• WHAT THIS TASK INVOLVES
What lines of the data below hold "using"? Show them.

Records from a collection:
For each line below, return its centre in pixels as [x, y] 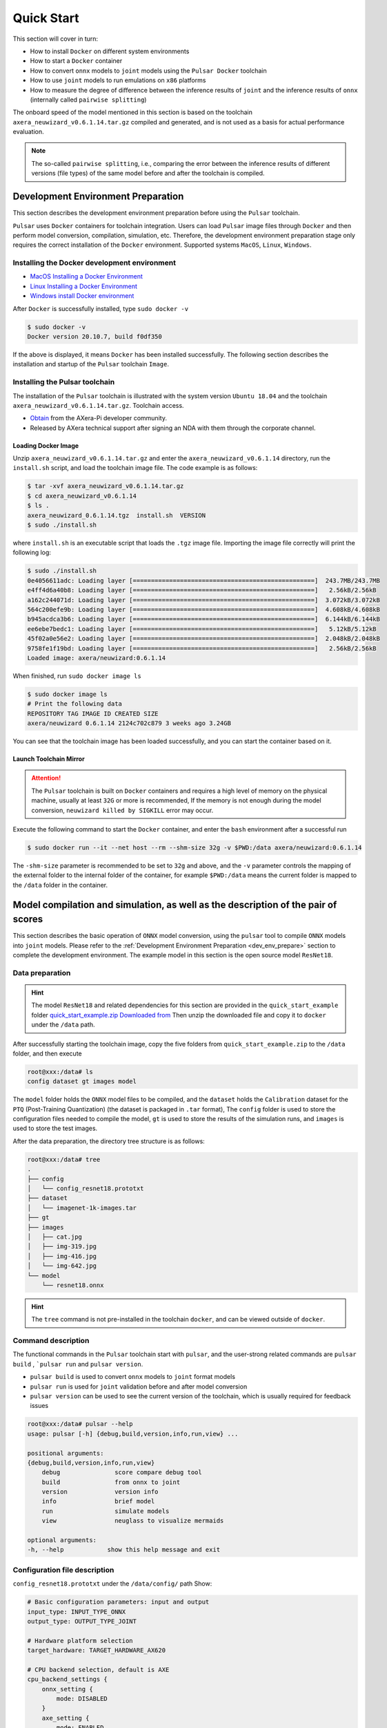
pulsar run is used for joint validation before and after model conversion [139, 1387]
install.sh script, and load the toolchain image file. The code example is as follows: [135, 468]
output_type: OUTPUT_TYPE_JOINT [82, 1621]
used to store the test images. [55, 1128]
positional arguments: [66, 1453]
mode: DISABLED [82, 1699]
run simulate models [106, 1511]
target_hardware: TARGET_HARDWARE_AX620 [96, 1651]
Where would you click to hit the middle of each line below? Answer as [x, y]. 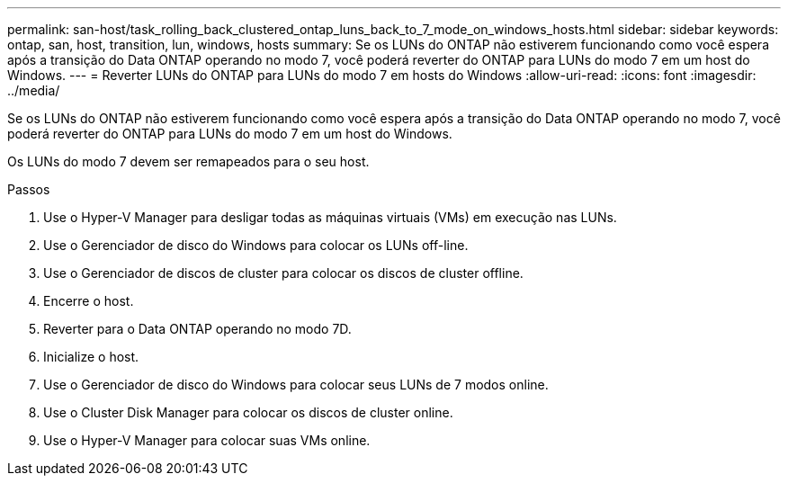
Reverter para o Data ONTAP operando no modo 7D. [197, 329]
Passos [29, 189]
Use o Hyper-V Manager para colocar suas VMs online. [207, 440]
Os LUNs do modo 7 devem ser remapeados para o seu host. [188, 161]
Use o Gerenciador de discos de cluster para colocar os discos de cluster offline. [283, 273]
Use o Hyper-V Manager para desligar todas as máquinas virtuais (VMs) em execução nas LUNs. [330, 217]
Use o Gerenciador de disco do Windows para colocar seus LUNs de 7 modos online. [296, 385]
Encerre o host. [89, 301]
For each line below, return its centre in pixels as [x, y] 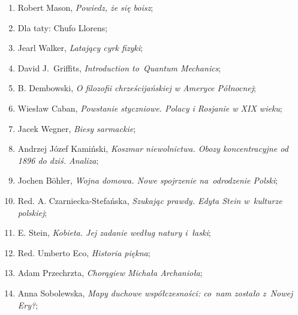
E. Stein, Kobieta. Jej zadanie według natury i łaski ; [114, 232]
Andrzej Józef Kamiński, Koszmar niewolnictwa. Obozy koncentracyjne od [153, 148]
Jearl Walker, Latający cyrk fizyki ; [80, 48]
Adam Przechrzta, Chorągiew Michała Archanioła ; [110, 273]
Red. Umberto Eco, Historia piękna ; [84, 252]
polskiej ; [32, 212]
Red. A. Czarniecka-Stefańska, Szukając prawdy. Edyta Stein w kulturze [150, 200]
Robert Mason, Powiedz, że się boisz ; [85, 7]
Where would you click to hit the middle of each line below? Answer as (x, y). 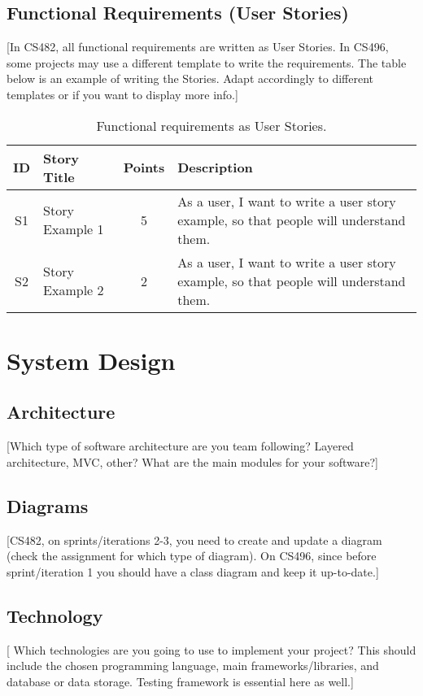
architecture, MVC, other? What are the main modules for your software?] (192, 461)
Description (215, 167)
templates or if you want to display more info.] (122, 94)
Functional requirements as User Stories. (211, 125)
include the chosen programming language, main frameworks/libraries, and (193, 666)
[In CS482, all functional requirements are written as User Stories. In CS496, (198, 47)
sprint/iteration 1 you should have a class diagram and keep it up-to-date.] (193, 571)
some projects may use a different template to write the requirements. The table (207, 62)
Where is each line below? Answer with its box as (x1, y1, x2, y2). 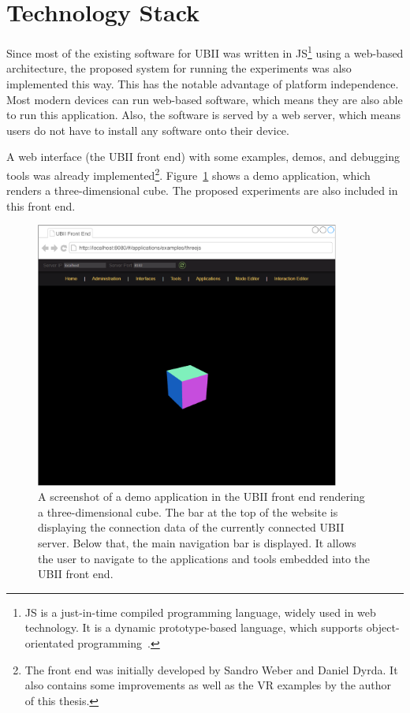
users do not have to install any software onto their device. (6, 121, 289, 138)
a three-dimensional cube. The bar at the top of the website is (38, 503, 338, 520)
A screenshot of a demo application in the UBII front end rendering (38, 488, 365, 505)
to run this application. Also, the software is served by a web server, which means (6, 106, 401, 123)
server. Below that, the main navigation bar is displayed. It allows (38, 535, 356, 551)
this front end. (6, 197, 76, 214)
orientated (24, 635, 74, 651)
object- (366, 619, 400, 636)
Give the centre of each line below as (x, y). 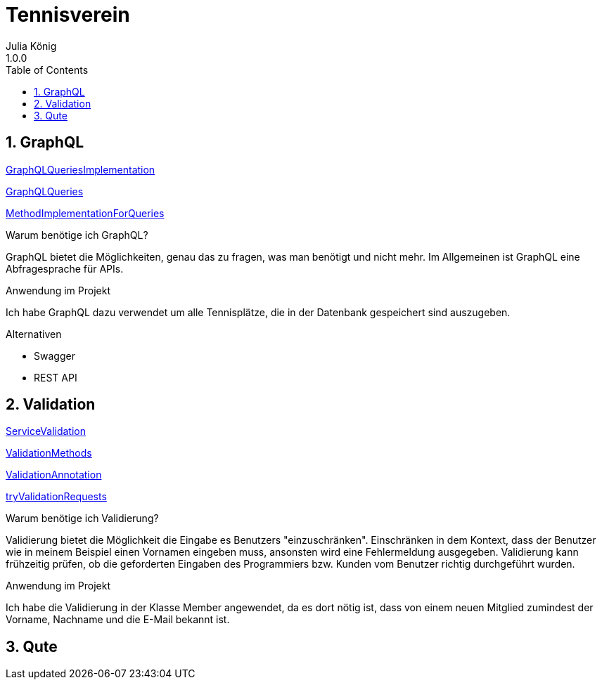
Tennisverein (68, 15)
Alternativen (34, 334)
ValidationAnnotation (54, 475)
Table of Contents (47, 70)
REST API (56, 377)
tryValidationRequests (56, 497)
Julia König (31, 46)
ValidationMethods (49, 453)
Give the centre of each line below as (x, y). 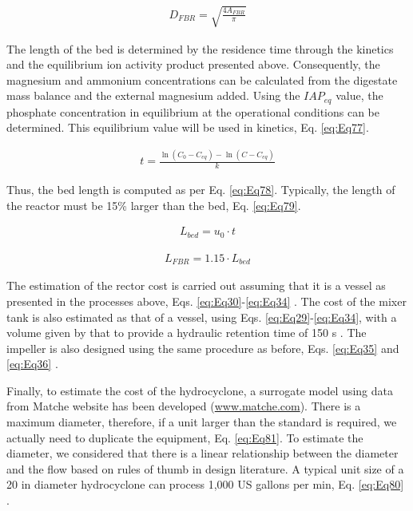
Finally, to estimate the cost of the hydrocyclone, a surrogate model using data (200, 390)
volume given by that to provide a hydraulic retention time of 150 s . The (187, 333)
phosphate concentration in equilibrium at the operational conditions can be (193, 111)
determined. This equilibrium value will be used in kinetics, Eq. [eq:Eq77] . (188, 127)
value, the (359, 95)
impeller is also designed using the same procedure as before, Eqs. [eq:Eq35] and (203, 348)
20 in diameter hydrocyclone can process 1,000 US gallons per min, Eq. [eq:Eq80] (205, 484)
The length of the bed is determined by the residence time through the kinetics (200, 48)
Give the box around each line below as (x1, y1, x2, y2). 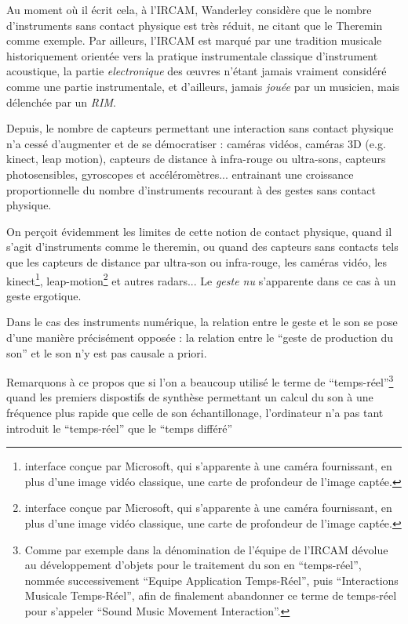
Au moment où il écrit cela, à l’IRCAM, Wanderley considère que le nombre (6, 2, 372, 17)
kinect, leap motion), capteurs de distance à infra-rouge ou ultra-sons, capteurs (6, 151, 386, 167)
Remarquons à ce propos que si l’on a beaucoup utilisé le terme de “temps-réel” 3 (6, 372, 394, 390)
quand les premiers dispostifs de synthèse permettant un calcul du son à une (6, 389, 373, 405)
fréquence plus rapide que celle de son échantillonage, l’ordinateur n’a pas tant (6, 404, 384, 420)
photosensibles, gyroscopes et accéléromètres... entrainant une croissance (6, 165, 354, 182)
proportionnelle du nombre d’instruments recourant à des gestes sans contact (6, 181, 376, 198)
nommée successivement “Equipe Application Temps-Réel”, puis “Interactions (24, 571, 399, 588)
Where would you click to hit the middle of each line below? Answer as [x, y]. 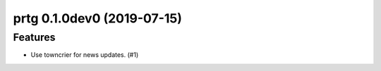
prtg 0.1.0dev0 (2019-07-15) [98, 18]
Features [34, 37]
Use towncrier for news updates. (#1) [85, 55]
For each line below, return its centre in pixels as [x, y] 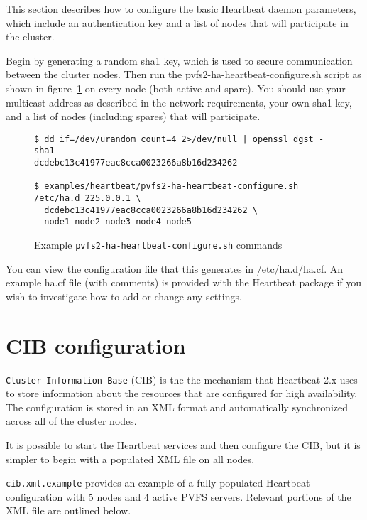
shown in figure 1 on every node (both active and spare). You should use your [176, 88]
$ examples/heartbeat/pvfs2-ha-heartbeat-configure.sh [166, 186]
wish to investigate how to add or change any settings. [124, 296]
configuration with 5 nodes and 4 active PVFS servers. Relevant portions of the [179, 496]
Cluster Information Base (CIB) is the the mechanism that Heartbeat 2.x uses [182, 379]
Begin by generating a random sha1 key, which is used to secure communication [179, 60]
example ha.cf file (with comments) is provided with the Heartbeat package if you [184, 282]
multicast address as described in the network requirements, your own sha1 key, [179, 102]
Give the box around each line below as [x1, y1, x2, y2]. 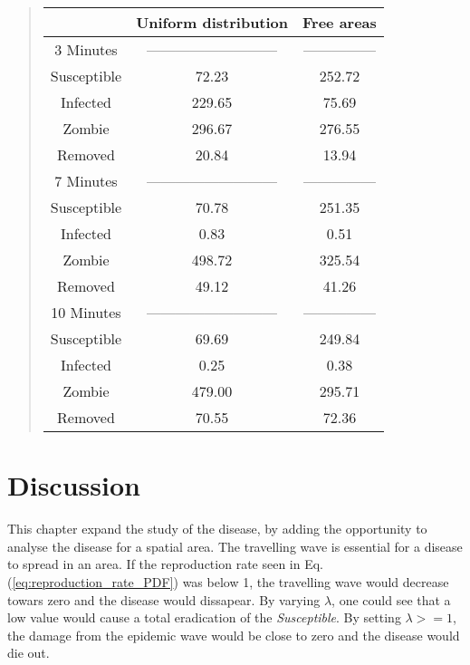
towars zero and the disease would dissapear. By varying [7, 590, 321, 609]
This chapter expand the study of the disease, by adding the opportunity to [7, 519, 427, 538]
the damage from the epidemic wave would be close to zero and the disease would [7, 625, 460, 644]
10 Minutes [51, 302, 121, 323]
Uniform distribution [136, 12, 289, 33]
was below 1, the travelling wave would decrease [182, 572, 449, 591]
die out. [7, 643, 50, 662]
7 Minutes [54, 170, 118, 191]
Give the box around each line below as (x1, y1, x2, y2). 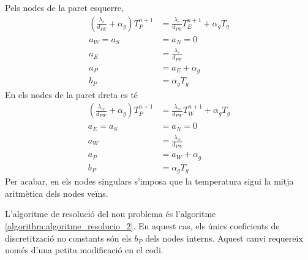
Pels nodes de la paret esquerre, (5, 1, 124, 13)
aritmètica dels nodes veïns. (5, 186, 108, 199)
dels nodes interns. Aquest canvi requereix (145, 231, 303, 244)
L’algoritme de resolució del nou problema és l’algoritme (5, 207, 216, 220)
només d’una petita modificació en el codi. (5, 243, 163, 256)
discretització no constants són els (5, 231, 132, 244)
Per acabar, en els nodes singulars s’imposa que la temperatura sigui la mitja (5, 175, 294, 188)
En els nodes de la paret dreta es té (5, 88, 138, 101)
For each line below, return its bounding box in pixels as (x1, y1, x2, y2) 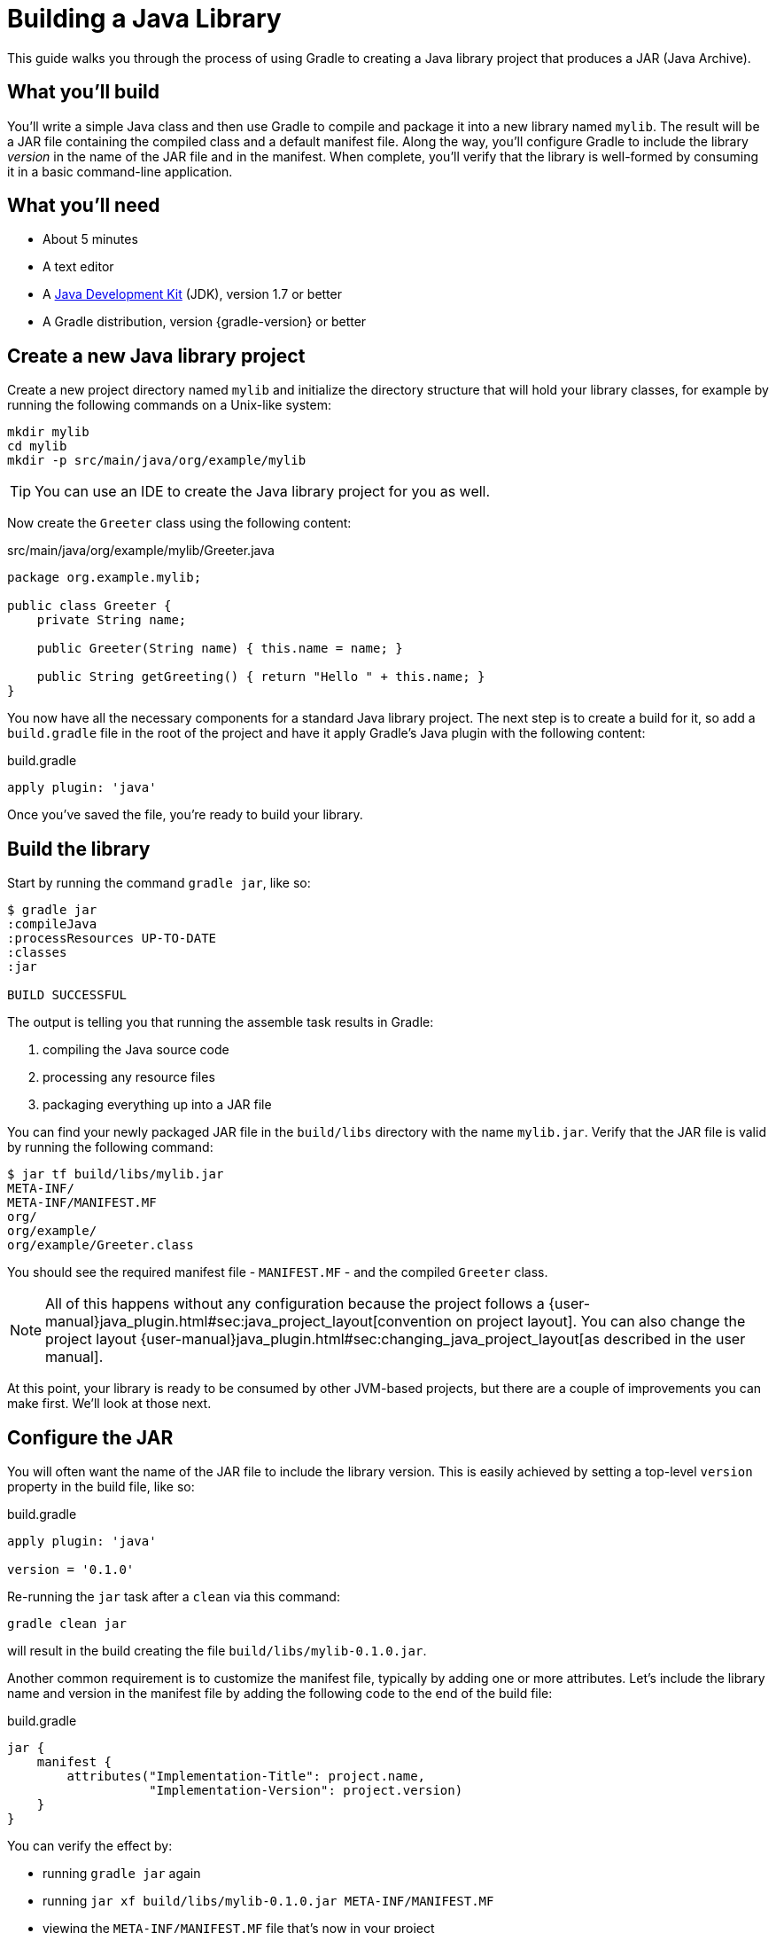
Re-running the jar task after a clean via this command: (7, 1588, 340, 1604)
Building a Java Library (7, 4, 282, 34)
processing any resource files (43, 1069, 215, 1085)
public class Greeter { (7, 599, 172, 614)
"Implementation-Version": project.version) (149, 1782, 463, 1797)
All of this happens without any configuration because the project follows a (45, 1295, 545, 1313)
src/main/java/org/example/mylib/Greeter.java (7, 543, 275, 559)
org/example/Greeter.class (7, 1238, 194, 1253)
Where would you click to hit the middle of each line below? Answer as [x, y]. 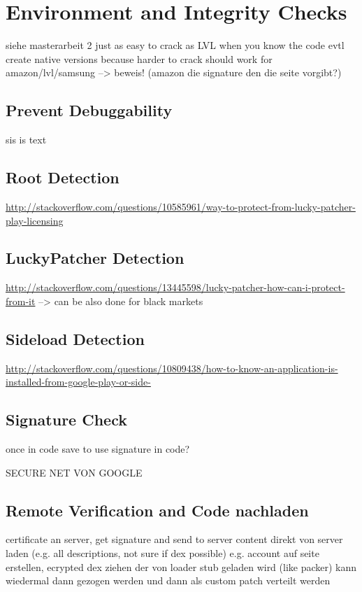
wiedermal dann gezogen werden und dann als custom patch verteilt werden [168, 580]
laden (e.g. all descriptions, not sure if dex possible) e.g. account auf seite [162, 553]
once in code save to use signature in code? [98, 449]
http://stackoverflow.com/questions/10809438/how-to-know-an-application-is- [172, 368]
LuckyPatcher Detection [95, 258]
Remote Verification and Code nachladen [157, 510]
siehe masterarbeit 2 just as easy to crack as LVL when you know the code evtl [175, 45]
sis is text [26, 140]
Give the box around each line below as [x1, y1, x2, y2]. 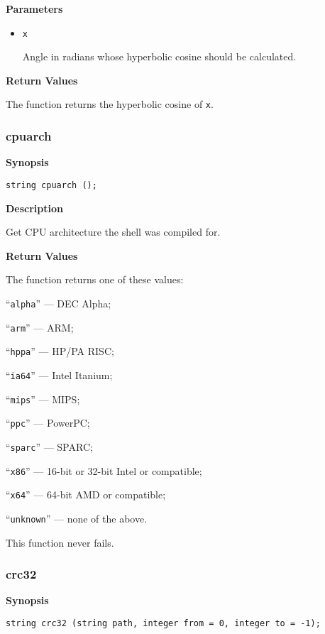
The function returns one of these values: [6, 272, 184, 287]
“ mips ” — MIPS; [6, 391, 80, 406]
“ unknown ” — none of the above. [6, 510, 148, 525]
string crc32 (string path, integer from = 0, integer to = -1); [6, 618, 321, 628]
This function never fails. [6, 535, 114, 550]
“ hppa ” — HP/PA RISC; [6, 344, 114, 359]
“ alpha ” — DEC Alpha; [6, 295, 111, 310]
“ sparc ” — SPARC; [6, 439, 93, 454]
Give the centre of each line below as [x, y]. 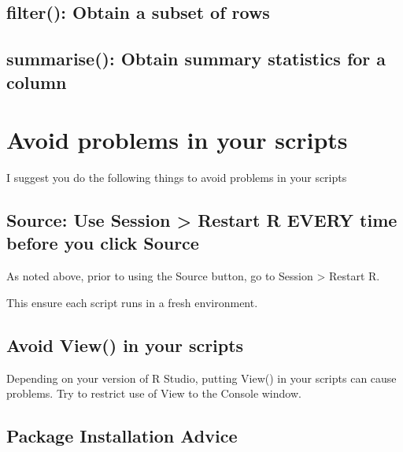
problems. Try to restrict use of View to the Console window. [154, 393]
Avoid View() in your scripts [125, 345]
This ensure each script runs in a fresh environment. [132, 302]
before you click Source [103, 243]
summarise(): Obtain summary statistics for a [196, 59]
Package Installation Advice [122, 436]
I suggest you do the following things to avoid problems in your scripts [177, 178]
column [37, 82]
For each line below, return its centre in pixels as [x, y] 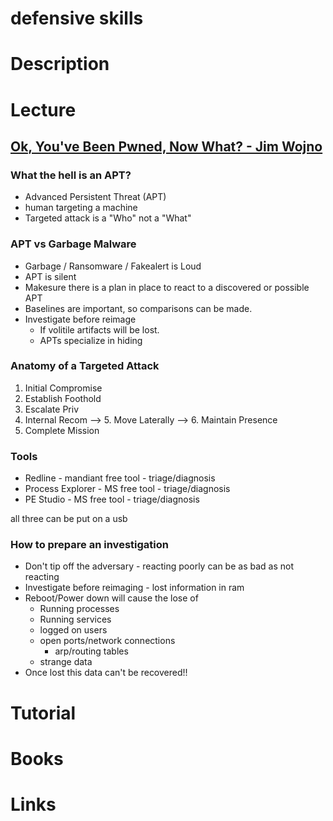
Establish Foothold [63, 398]
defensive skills [77, 18]
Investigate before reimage [80, 319]
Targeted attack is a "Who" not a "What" [108, 218]
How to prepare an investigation [89, 545]
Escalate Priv [51, 409]
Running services [75, 619]
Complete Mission [62, 430]
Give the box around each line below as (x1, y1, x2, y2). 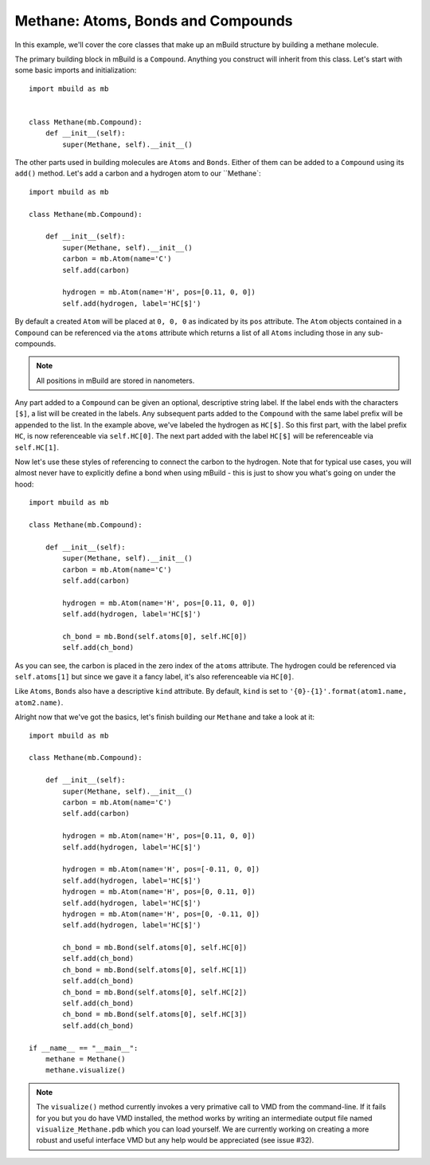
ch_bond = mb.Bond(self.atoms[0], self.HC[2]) (62, 987, 248, 997)
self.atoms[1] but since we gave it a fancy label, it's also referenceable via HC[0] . (14, 672, 295, 682)
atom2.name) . (14, 698, 64, 707)
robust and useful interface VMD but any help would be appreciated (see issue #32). (36, 1135, 315, 1145)
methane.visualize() (45, 1065, 126, 1075)
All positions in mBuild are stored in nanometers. (36, 376, 195, 385)
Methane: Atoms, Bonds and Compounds (14, 12, 294, 30)
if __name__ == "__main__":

• RESULT OF THIS EXERCISE
Finally, to estimate the cost of the hydrocyclone, a surrogate model using data (200, 390)
impeller is also designed using the same procedure as before, Eqs. [eq:Eq35] and (203, 348)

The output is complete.